The wavefield ${u_0}$ will converge at the focal point of the lens, i.e., at a distance $\approx f$, where $f$ is the focal length of the lens as illustrated in Fig. 3(a). The corresponding algorithm to calculate the three-dimensional complex field in the region of this convergence is illustrated in Fig. 3(b) as a sequence of five steps, which are further defined below.

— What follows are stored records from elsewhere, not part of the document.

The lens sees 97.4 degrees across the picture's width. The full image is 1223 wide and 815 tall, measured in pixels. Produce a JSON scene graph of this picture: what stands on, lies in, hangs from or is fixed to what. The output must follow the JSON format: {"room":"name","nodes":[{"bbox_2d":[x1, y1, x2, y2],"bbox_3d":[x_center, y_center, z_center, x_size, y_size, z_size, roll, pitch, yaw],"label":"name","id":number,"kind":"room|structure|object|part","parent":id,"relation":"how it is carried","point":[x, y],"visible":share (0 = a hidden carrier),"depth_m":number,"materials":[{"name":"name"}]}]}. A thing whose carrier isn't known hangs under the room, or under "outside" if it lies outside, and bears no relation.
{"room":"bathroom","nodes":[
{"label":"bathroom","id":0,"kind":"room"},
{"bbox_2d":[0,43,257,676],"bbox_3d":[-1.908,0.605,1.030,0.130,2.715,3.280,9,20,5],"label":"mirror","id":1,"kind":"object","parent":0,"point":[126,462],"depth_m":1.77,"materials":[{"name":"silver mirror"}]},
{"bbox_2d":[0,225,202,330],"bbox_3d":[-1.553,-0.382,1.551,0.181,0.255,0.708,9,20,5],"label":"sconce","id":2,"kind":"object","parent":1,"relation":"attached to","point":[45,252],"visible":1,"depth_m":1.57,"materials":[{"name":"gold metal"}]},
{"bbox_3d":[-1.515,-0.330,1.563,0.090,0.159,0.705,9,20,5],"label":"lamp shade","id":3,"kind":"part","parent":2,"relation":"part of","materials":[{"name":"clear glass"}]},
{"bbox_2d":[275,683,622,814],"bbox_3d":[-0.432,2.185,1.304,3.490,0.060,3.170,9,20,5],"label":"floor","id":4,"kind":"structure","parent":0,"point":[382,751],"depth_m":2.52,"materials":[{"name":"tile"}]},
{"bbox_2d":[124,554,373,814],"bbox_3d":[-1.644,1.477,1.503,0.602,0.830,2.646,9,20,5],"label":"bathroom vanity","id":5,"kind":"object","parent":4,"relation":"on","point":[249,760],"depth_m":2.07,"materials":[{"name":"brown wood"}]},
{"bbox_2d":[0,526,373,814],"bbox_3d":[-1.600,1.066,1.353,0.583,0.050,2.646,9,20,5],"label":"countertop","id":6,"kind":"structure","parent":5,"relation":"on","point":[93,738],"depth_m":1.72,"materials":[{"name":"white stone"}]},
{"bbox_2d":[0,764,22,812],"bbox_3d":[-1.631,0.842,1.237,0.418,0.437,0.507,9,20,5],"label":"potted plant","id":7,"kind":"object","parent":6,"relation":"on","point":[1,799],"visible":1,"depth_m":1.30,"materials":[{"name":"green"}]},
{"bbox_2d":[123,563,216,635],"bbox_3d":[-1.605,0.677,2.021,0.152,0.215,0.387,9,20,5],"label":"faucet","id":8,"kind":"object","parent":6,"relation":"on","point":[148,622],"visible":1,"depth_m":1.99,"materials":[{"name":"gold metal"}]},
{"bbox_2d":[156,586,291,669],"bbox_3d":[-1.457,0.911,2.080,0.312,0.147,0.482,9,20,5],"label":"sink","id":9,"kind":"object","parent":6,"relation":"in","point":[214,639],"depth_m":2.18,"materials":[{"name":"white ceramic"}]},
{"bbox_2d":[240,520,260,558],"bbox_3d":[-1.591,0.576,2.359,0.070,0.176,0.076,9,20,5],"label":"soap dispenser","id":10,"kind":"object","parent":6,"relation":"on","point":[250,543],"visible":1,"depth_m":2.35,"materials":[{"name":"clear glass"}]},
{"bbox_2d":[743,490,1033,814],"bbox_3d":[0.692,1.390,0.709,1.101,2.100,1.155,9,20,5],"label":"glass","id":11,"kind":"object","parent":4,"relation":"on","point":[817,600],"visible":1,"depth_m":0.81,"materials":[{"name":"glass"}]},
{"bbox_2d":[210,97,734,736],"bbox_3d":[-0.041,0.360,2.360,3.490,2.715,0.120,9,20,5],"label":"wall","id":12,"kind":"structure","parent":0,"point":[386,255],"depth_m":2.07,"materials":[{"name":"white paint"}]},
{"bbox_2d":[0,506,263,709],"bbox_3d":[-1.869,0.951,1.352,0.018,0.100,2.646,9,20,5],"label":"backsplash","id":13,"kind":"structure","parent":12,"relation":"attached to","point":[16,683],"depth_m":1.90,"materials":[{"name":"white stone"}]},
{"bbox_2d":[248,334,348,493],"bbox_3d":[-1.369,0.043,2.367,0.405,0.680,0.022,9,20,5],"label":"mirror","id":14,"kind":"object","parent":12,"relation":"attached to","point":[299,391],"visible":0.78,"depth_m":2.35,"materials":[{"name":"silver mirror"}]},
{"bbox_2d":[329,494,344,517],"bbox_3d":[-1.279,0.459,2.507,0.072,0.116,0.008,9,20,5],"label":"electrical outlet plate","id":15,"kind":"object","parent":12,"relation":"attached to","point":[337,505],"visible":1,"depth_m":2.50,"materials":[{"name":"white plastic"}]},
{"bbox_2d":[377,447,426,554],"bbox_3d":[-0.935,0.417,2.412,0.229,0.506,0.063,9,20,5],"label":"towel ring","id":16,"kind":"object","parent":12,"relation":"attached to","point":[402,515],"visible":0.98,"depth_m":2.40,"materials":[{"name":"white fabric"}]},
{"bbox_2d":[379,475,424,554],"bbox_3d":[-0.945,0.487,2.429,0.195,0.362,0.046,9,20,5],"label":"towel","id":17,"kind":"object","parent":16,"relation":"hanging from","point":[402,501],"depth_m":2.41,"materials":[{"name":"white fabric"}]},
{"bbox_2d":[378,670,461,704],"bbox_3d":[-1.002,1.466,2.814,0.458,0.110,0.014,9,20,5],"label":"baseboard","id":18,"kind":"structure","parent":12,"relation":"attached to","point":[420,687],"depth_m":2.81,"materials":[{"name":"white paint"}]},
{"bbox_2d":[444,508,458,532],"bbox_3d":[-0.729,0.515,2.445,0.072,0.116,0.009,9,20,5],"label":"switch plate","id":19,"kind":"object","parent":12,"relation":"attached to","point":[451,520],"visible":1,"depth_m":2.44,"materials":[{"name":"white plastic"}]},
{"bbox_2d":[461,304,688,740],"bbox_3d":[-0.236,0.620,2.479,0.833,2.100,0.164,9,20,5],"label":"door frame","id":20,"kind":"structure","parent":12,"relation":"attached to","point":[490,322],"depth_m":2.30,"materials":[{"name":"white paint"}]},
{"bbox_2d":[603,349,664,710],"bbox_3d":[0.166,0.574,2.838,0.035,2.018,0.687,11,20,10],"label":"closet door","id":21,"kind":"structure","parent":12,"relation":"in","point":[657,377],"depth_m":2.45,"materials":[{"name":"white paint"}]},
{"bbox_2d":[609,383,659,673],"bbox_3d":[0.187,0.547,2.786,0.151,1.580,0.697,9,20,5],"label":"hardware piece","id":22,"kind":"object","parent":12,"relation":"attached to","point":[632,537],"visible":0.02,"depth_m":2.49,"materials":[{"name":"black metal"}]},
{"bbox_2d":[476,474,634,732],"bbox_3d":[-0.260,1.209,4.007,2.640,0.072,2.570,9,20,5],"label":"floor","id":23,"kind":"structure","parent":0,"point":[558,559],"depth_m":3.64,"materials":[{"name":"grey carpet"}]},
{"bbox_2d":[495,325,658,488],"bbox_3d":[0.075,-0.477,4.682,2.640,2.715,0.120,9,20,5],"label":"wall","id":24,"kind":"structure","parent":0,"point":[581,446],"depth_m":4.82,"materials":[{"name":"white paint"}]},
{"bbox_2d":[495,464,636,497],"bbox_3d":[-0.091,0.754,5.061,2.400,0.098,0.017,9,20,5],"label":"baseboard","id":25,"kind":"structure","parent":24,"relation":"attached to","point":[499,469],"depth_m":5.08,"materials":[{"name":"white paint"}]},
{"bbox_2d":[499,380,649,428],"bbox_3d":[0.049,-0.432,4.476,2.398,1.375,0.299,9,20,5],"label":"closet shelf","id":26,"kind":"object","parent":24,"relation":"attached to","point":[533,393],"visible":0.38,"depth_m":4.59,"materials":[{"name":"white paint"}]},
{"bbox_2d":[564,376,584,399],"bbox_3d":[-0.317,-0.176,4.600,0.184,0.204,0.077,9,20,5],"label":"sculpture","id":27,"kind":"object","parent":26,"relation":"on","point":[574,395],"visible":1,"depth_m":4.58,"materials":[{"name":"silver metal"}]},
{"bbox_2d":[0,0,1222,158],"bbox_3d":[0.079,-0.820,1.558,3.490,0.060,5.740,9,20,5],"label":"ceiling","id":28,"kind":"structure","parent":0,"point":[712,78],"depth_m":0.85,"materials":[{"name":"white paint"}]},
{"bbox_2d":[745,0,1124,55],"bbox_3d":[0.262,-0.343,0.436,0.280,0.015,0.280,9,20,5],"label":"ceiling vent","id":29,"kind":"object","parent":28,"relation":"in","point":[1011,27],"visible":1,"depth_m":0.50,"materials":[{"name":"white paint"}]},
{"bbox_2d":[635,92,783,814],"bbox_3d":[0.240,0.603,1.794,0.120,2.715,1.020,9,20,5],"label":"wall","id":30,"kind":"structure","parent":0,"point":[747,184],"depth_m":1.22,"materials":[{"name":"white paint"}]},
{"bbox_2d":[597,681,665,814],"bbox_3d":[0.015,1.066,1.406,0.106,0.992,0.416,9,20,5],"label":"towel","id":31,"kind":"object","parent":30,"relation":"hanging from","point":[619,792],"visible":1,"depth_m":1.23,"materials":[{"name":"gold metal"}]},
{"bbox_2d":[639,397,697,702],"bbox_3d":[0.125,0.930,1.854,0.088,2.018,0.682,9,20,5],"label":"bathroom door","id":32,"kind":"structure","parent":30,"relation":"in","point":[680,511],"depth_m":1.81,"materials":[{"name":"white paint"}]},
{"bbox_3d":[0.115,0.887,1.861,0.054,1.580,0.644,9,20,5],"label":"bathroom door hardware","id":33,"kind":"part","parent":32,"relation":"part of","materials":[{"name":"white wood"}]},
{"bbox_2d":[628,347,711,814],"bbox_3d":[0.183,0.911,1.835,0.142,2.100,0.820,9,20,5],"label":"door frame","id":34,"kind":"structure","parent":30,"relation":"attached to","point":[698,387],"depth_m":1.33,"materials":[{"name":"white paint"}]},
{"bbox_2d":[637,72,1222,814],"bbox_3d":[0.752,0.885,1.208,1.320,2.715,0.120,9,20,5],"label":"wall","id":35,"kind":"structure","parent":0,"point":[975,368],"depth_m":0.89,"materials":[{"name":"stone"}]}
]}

  • 1. The first step is to define the wavelength $\lambda$ and the continuous function ${u_0}({x_0},{y_0})$; the user selects a lens phase delay function $\phi ({x_0},{y_0})$ as well as an input laser mode, $A({x_0},{y_0})$, the radius of aperture, $R$, and the focal length, $f$. Therefore, the input function is defined as ${u_0}({x_0},{y_0}) =\def\LDeqbreak{} A({x_0},{y_0})P({\frac{{{x_0}}}{R},\frac{{{y_0}}}{R}})\exp [{jk\phi (x,y)}]$. The choice of $A$ will be discussed in the next section. We note that in the third paper an additional additive phase term will be included in this step, which relates to lens aberration.
  • 2. The second step is to define the size of the region of interest in terms of the sampling intervals, $({{T_x},{T_y},{T_z}})$, and the number of samples to use in this region $({{M_x},{M_y},{M_z}})$. As a maximum, the values of ${T_x}$ and ${T_y}$ should satisfy the Nyquist condition for ${u_0}({x_0},{y_0})$; however, the user may opt for much smaller values than those imposed by the Nyquist limit. The value for ${T_z}$ should also be selected to be sufficiently small to avoid aliasing in the $z$ direction; this will depend on the convergence rate of the wavefield. The values for $({{M_x},{M_y},{M_z}})$ should be chosen to be large enough to fully capture the support of converged light in the region of interest. The support can be estimated using geometrical optics.
  • 3. The third step is to sample the input ${u_0}({x_0},{y_0})$ with sampling intervals $({{T_x},{T_y}})$ and to pre-alias in order to generate the discrete function ${u_0^\prime}({{n_x},{n_y}})$ made up of ${M_x}{M_y}$ samples as defined in Eq. (5). In total, the number of samples of ${u_0}$ that must be considered is given by ${N_x}{N_y}$, where these are the smallest integers that satisfy ${N_x} \ge 2R/{T_x}$ and ${N_y} \ge 2R/{T_y}$. However, it is not necessary to compute all of these values and to store these in memory; rather, $({{P_x}})({{P_y}})$ smaller batches of size ${M_x}{M_y}$ can be computed and superimposed as defined in Eqs. (5) and (6). Some zero-padding of ${u_0}$ may be necessary if ${P_x}{P_y}{M_x}{M_y} \gt {N_x}{N_y}$; in such case ${N_x}$ and ${N_y}$ should be increased with zeros.
  • 4. The fourth step is to apply the ASM to ${u_0^\prime}$ repeatedly over a sequence of ${M_z}$ distances given by ${z_i} = f + {n_z}{T_z}$, where the integer ${n_z}$ takes the values ${n_z} = - {M_z}/2 \to {M_z}/2 - 1$, and to store the resulting complex values in a three-dimensional matrix ${u_f}({{n_x},{n_y},{n_z}})$ of size $({{M_x}{M_y}{M_z}})$. It should be noted that for large values of ${M_z}$ the 3D matrix may present difficulties for storing in memory. In some cases, it may not be necessary to store the entire matrix. For example, in order to calculate the center slice for $y = 0$ (i.e., the $xz -$ plane), one needs only to store a 2D matrix for which the ${n_y}$ value is fixed at zero, and only a single 1D vector needs to be stored after each iteration of the ASM. This approach is used to generate several results in this paper. In other cases where the full 3D volume is required and temporary memory is limited, completed portions of the matrix can be intermittently stored to permanent memory or copied over; this approach is taken in the second paper.
  • 5. The fifth step is optional. This involves cropping a region of the 3-D matrix and upsampling in one or more dimensions. This may be applied if it is desirable to zoom in on a small area of interest. This can be implemented by calculating the 3D DFT of the cropped matrix using the FFT algorithm, zero-padding the result as desired, and applying an inverse DFT, or by any other appropriate method of interpolation.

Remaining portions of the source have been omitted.